On 30 May 2023 a minor release was deployed to all EU environments (clusters eu2 and eu3). Such a release should not cause any downtime, as our servers are deployed in a rollout mode, i.e. a new server is deployed before a server with the previous version is terminated.
We got alerted at 18:41 CEST that 3 environments were not reachable anymore (internal alarming system).
We quickly identified that the servers in question had been evicted due to lack of resources on our (Kubernetes) cluster and therefore scaled the cluster manually to add resources.
The 3 environments were up and running again at 18:46 CEST.
Impact: 3 customers were affected, as their environments were not reachable anymore during these 5 minutes. This would have affected test takers trying to open the system check of exam setup as well as administrators, proctors and reviewers.
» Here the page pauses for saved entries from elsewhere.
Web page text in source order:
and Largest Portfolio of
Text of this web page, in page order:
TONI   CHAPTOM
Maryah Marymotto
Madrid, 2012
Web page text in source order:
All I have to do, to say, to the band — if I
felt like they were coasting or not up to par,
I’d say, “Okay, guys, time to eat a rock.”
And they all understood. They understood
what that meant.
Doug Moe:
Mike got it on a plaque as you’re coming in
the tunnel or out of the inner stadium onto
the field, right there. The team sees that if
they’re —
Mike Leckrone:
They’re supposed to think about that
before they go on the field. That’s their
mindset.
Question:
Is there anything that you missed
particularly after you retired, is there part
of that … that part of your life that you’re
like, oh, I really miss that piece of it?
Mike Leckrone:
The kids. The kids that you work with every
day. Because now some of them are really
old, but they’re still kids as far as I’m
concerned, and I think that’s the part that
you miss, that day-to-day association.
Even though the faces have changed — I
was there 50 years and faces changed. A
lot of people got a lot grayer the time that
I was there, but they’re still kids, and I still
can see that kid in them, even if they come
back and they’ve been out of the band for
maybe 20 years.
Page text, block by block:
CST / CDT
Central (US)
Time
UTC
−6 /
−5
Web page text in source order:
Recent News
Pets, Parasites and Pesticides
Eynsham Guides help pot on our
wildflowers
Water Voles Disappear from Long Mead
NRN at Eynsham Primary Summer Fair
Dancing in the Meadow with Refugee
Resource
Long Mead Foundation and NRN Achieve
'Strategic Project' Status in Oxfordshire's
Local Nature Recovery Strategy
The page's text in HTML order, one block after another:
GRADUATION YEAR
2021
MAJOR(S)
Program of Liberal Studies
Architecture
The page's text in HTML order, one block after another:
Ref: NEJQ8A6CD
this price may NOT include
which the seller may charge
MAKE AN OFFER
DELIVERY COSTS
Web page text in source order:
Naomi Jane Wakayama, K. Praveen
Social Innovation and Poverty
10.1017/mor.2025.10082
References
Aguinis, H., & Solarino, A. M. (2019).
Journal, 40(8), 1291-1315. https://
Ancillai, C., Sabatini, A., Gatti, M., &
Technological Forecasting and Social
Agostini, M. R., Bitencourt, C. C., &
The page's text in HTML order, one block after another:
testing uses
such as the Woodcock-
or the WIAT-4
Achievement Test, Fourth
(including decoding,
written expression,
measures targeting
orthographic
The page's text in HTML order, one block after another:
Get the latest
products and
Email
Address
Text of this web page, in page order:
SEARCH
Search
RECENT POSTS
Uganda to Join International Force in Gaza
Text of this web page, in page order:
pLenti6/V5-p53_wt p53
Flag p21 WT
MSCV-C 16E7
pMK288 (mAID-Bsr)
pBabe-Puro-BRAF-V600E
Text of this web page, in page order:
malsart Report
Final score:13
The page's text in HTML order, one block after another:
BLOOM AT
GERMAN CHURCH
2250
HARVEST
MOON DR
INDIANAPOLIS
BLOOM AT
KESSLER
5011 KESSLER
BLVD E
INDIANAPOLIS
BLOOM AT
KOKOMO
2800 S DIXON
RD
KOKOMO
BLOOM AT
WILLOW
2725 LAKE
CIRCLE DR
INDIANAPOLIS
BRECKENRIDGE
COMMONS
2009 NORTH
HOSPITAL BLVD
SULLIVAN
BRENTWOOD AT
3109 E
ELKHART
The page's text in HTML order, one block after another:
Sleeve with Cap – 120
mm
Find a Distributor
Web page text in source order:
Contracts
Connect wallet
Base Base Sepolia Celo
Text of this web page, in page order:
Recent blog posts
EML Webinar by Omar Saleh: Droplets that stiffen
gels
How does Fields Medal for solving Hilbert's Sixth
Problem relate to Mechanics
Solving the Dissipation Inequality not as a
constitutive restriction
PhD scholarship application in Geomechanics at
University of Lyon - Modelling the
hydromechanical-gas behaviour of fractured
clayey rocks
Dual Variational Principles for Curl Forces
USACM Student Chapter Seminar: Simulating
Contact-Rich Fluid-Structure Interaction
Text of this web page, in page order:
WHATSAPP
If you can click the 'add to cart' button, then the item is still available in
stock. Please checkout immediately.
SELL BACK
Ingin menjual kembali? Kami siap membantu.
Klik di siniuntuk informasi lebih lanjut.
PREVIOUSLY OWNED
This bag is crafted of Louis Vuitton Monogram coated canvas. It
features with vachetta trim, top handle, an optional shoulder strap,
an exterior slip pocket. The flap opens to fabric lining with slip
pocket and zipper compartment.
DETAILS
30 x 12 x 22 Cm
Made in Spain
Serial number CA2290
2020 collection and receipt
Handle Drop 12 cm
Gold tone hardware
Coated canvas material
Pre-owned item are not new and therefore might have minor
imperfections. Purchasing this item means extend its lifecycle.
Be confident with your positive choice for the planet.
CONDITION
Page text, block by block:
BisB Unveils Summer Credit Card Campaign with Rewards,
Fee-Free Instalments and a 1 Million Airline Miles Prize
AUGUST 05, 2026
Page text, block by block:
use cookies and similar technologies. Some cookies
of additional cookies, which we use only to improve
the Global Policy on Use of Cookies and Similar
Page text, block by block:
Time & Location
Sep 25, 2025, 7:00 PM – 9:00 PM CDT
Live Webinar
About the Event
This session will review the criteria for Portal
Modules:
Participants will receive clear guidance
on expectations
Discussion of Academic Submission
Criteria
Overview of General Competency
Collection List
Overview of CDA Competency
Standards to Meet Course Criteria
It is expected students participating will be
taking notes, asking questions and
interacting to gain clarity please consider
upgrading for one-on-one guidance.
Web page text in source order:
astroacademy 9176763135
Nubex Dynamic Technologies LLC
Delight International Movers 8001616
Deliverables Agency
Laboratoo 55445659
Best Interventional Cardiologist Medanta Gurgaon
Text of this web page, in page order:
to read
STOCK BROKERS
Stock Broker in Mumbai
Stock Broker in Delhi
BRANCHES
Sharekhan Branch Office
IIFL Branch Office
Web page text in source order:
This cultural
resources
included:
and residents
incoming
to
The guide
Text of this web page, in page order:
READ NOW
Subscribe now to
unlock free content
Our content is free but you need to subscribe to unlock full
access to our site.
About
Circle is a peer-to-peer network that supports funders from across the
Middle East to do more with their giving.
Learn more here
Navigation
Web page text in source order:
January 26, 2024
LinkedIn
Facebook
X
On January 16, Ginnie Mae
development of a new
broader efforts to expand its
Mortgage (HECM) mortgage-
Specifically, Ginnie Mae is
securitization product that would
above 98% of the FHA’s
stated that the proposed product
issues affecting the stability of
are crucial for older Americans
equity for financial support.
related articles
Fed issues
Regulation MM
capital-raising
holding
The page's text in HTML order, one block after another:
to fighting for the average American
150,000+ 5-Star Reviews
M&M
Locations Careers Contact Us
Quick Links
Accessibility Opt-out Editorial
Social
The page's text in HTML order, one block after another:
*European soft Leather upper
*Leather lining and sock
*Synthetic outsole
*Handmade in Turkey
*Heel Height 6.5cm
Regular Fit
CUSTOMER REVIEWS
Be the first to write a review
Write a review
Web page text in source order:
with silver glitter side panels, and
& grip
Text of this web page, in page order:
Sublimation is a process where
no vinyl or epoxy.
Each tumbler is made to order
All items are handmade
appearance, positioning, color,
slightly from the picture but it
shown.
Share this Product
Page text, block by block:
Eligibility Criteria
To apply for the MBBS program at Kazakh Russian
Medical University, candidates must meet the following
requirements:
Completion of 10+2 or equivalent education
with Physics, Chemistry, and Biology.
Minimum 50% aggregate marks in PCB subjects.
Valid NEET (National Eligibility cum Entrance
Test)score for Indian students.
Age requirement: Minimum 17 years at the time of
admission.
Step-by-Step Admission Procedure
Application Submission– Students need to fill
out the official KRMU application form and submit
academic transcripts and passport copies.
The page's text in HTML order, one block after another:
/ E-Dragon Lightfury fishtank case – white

Note: Test takers in the middle of an exam were not affected, no video recordings were lost or interrupted.
Lead-up: Deployment of release 4.5.4.
Resolution: We scaled the cluster manually to create extra resources to host the servers.
Prevention measures: A deprecation warning was causing our deployment script to update more environments than normal, leading to the resource problem. Immediate remedy: Remove the deprecation. Longer term remedy: We will update the script to take warnings into account.
Posted Jun 05, 2023 - 11:52 UTC
Resolved
This incident has been resolved.
Posted May 30, 2023 - 17:11 UTC
Identified
Between 16:41 and 16:48 UTC, some environments may have been temporarily unavailable, responding with a 503 or 502 error page. This is now resolved.
Posted May 30, 2023 - 17:10 UTC
This incident affected: European Cluster EU2 (EU2 - User Sign-in, EU2 - Exam Administration) and Contacting Support Team.